Undergrad team debuts in genetic engineering competition

For the first time, a team of UW–Madison undergraduates participated in the annual International Genetically Engineered Machine Competition (iGEM), held this fall at the Massachusetts Institute of Technology.

The UW–Madison students participated alongside more than 50 teams from around the world. And the team has set its sights on expanding in 2008.

The iGEM competition offers students an excellent way to get interested in the life sciences, says faculty team advisor Franco Cerrina, a UW–Madison professor of electrical and computer engineering and director of the Center for NanoTechnology.

"Now that we know the sequence of DNA in many genomes, we can begin to think how to modify, or engineer, them," he says. "Our plan is to get more engineers involved in these kinds of problems, and to stimulate the interest of undergraduate students in these areas."

The team members came from distinct academic backgrounds. Nathan Klapoetke is an electrical engineering student, David "Tug" Peterson is a genetics student and Sean McMaster is a biochemistry and math student. The three worked full-time over the summer to build an artificial transcription factor (ATF) to control gene expression. Their idea came from the work of Aseem Ansari, a UW–Madison assistant professor of biochemistry, while Doug Weibel, an assistant professor of biochemistry, provided advice and lab support.

Klapoetke says the bulk of their work was designing a "zinc finger" ATF to bind to a particular gene, using a protein to control the gene’s activity. A zinc finger is a large group of protein domains that rely on the zinc ion for stability. The iGEM team selected a gene crucial to programmed cell death and targeted the protein BCL-2 that is directly involved in the cascade of cell-death proteins. The team was the first to test the particular zinc finger on a microarray developed in Cerrina’s laboratory.

Though the UW–Madison project was mainly foundational research, the ability to prevent cell death has many potential medical applications. During cancer treatment, large doses of the common chemotherapy drug, Doxrubicin, can start killing cells, and preventing cells from dying under oxidative stress could make a major difference for patients.

There are also applications in cardiomyopathy and alleviating the effects of heart disease, says Peterson.

The iGEM competition has grown exponentially in only a few years. It began as a single MIT class project in 2003 and when the competition first went international in 2005, only 13 teams were present.

The current team is seeking additional members from a variety of backgrounds and plans to grow to 10 to 12 students for the upcoming competition. This year, the group received UW–Madison funding and assistance from the College of Engineering 2010 Initiative, the National Science Foundation-funded Materials Research Science and Engineering Center and the NSF Nanoscale Science and Engineering Center, the Genomic Sciences Training Program, and the UW–Madison Chancellor’s Fund.
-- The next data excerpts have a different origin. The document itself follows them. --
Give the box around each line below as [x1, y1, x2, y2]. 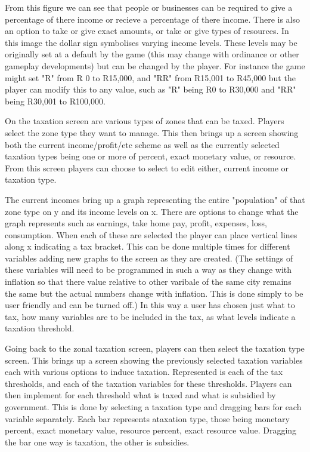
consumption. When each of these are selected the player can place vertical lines [5, 228, 297, 241]
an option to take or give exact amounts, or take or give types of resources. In [5, 24, 289, 37]
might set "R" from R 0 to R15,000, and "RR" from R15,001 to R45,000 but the [5, 71, 296, 84]
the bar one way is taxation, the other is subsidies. [5, 435, 190, 448]
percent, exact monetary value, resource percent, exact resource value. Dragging [5, 424, 297, 436]
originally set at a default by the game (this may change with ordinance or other [5, 48, 299, 60]
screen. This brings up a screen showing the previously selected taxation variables [5, 353, 303, 366]
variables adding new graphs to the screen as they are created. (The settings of [5, 251, 293, 264]
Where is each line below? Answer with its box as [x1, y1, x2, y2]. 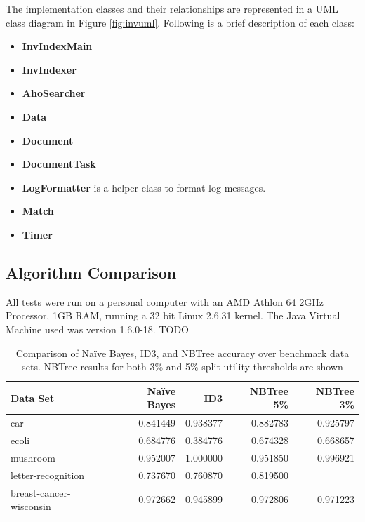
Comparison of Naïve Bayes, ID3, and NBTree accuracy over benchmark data [15, 345, 350, 360]
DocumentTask [22, 156, 96, 171]
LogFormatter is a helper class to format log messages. [22, 180, 266, 194]
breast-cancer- [11, 485, 71, 500]
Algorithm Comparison [6, 261, 177, 283]
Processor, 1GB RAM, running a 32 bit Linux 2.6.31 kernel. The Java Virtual [6, 308, 340, 323]
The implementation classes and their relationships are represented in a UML [6, 1, 338, 15]
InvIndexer [22, 62, 77, 76]
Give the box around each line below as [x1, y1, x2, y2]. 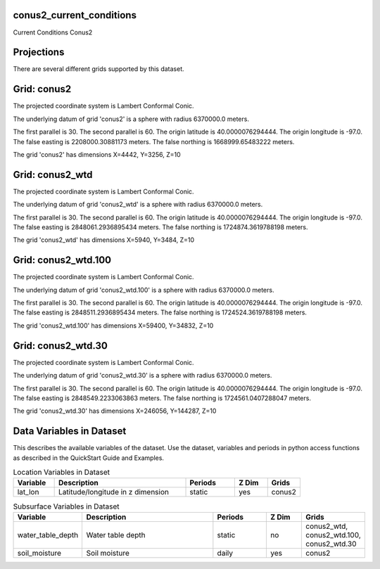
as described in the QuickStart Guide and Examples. [13, 454, 165, 462]
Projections [13, 46, 65, 58]
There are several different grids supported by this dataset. [13, 65, 184, 73]
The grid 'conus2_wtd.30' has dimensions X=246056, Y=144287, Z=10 [13, 407, 217, 415]
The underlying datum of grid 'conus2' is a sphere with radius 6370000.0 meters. [13, 115, 250, 123]
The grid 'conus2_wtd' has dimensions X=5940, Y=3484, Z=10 [13, 236, 195, 244]
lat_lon [17, 487, 39, 497]
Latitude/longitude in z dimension [58, 487, 169, 497]
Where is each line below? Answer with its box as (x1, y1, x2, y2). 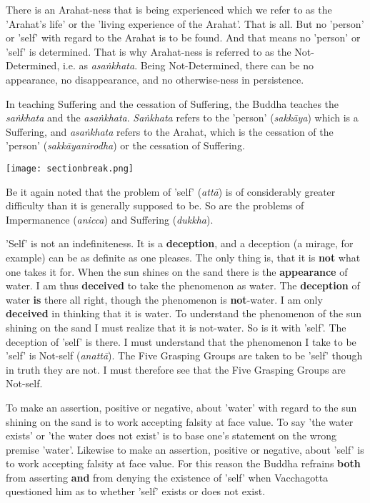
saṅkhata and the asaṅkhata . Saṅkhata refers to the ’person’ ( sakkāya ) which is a (6, 110, 359, 125)
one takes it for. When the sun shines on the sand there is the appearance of (6, 264, 348, 279)
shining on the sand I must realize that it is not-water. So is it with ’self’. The (6, 319, 346, 334)
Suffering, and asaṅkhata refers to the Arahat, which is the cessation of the (6, 124, 334, 139)
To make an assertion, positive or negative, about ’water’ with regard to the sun (6, 399, 357, 414)
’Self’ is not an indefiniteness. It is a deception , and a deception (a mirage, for (6, 236, 354, 251)
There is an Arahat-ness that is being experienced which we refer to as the (6, 2, 332, 16)
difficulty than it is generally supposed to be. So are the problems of (6, 198, 304, 213)
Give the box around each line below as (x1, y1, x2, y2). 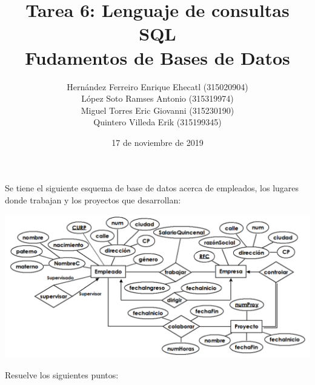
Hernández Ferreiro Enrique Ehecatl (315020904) (67, 80, 248, 93)
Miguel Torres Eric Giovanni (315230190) (81, 104, 234, 116)
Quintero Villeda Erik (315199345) (93, 116, 222, 128)
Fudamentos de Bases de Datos (25, 45, 290, 70)
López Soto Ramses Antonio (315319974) (81, 92, 234, 105)
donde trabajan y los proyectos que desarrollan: (5, 194, 181, 206)
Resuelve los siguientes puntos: (5, 368, 119, 381)
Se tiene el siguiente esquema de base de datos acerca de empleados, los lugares (5, 182, 299, 194)
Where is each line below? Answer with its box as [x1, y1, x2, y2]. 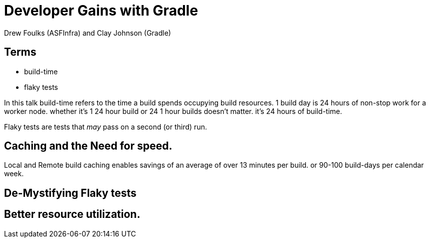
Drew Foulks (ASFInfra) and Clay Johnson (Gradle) [4, 28, 171, 37]
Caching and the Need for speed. [4, 140, 172, 153]
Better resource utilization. [4, 208, 140, 221]
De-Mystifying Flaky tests [4, 186, 137, 199]
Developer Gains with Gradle [4, 2, 198, 19]
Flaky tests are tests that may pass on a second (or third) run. [4, 122, 207, 131]
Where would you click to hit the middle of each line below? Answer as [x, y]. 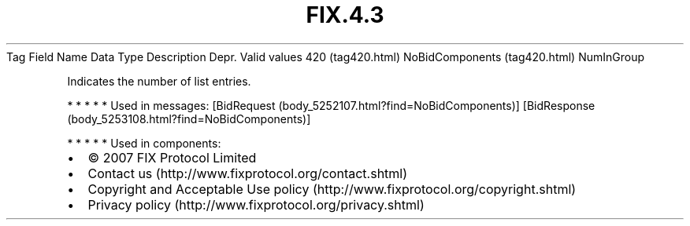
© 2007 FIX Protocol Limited [172, 157]
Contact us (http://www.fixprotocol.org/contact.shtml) [248, 173]
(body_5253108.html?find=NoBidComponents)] [189, 118]
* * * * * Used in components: [144, 143]
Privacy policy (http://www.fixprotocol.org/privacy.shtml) [256, 204]
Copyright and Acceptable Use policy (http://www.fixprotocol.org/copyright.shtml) [332, 189]
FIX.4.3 [345, 15]
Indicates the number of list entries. [159, 81]

Using new developments in biology, Cerrina, Ansari and Weibel are planning a new course, "Synthetic Biology for Engineers," to introduce engineering students to system biology. Students taking this course may participate in the summer-long iGEM project.

Overall, it’s a worthwhile investment of time and effort, says student team member McMaster. The iGEM competition is about picking a novel topic that people can recognize as really neat. "It kind of entices them to look more at the mechanics and applications that science has in the real world," he says.

The team members agree that the iGEM has expanded their view of science in new fields. "The main spirit of the iGEM is really seeing what’s possible," says teammate Klapoetke. "What can people make? And, meeting the students for all the other teams was really cool."